The Two-Peak Model of LS I +61303: Radio Spectral Index Analysis

TL;DR

This paper uses radio spectral index analysis over seven years to support the two-peak accretion/ejection model of LSI+61303, linking radio and gamma-ray emissions and revealing the activity pattern around periastron.

Contribution

It provides the first observational radio evidence supporting the two-peak model of LSI+61303 using spectral index analysis, linking radio and gamma-ray emissions.

Findings

Double-peaked radio spectral index curve along the orbit.

Radio spectral index correlates with the two-peak accretion/ejection model.

Suggested new hypothesis on electron population responsible for gamma-ray emission.

Abstract

The most puzzling aspect of the radio emission from LSI+61303 is that the large periodic radio outburst, with period equal to the orbital one, occurs very displaced from periastron passage, nearly at apoastron.
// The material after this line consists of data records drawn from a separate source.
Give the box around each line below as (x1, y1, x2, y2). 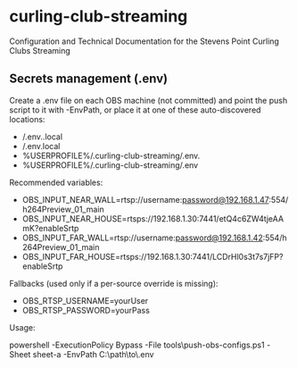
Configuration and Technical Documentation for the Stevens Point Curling (9, 36, 279, 46)
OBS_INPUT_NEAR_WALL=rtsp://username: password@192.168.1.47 (21, 194, 269, 205)
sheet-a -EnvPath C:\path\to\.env (32, 348, 154, 359)
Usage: (9, 322, 36, 332)
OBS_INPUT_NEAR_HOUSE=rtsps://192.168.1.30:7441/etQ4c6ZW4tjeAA (21, 213, 284, 224)
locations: (9, 113, 45, 124)
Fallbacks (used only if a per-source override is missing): (9, 278, 219, 289)
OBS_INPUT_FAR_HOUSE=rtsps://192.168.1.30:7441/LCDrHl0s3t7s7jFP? (21, 251, 284, 262)
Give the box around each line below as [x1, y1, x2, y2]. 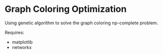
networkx [12, 44, 32, 50]
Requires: [5, 29, 25, 35]
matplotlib [12, 39, 33, 45]
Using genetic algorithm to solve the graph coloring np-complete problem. [5, 20, 158, 26]
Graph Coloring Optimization [5, 3, 127, 15]
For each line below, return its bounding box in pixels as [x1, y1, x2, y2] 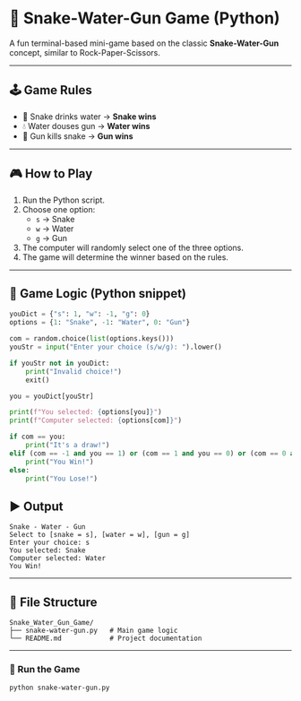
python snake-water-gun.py [9, 683, 110, 693]
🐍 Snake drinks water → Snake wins [21, 111, 157, 122]
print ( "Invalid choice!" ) [25, 367, 123, 376]
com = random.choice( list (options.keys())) [9, 334, 175, 343]
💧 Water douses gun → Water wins [21, 120, 150, 131]
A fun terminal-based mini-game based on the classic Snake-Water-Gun [9, 38, 279, 48]
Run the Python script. [21, 195, 106, 205]
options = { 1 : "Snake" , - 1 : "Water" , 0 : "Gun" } [9, 318, 191, 327]
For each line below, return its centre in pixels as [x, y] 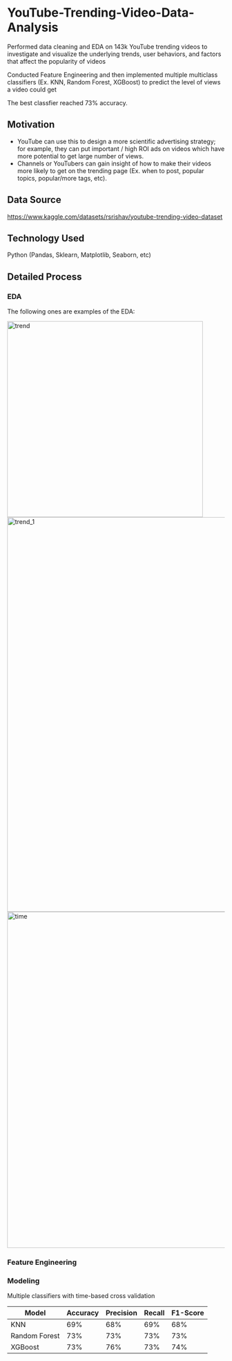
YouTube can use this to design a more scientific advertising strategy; [116, 141]
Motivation [31, 125]
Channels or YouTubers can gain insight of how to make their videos [114, 163]
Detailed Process [45, 277]
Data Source [34, 200]
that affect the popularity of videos [56, 61]
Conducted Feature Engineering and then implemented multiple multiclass [113, 75]
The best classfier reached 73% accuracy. [67, 102]

In 1992, Taylor, one of the discoverers of this source, together with his collaborators proposed a model of a compact object in an eccentric orbit accreting from the equatorial wind of the Be star primary. The application of this model by Marti & Paredes (1995) predicts one ejection at periastron and a second more displaced ejection along the orbit. The first ejection should correspond to weak radio emission, because of strong inverse Compton losses of the emitting electrons due to the proximity to the hot Be star, whereas the second ejection, quite displaced from the star, would correspond to a strong radio outburst, that one indeed observed. Corroborated along the years by numerical computations, simulations and gamma-ray observations, until now this two-peak model could not be proved in the radio band, because of the negligible emission around periastron. We show here, that the radio spectral index based on the ratio of flux densities is the unique tool to monitor activity of LSI+61303 in the radio band around periastron. The analysis of the radio spectral index over almost 7 years of Green Bank Interferometer data results in a clear double-peaked spectral index curve along the orbit. This result gives finally observational support at radiowavelengths to the two-peak accretion/ejection model for LSI+61303. Moreover, the here shown comparison of the two-peak curves - the radio spectral index curve and the Fermi-LAT gamma-ray curve - indicates a new interesting hypothesis on the electron population responsible for the gamma-ray emission.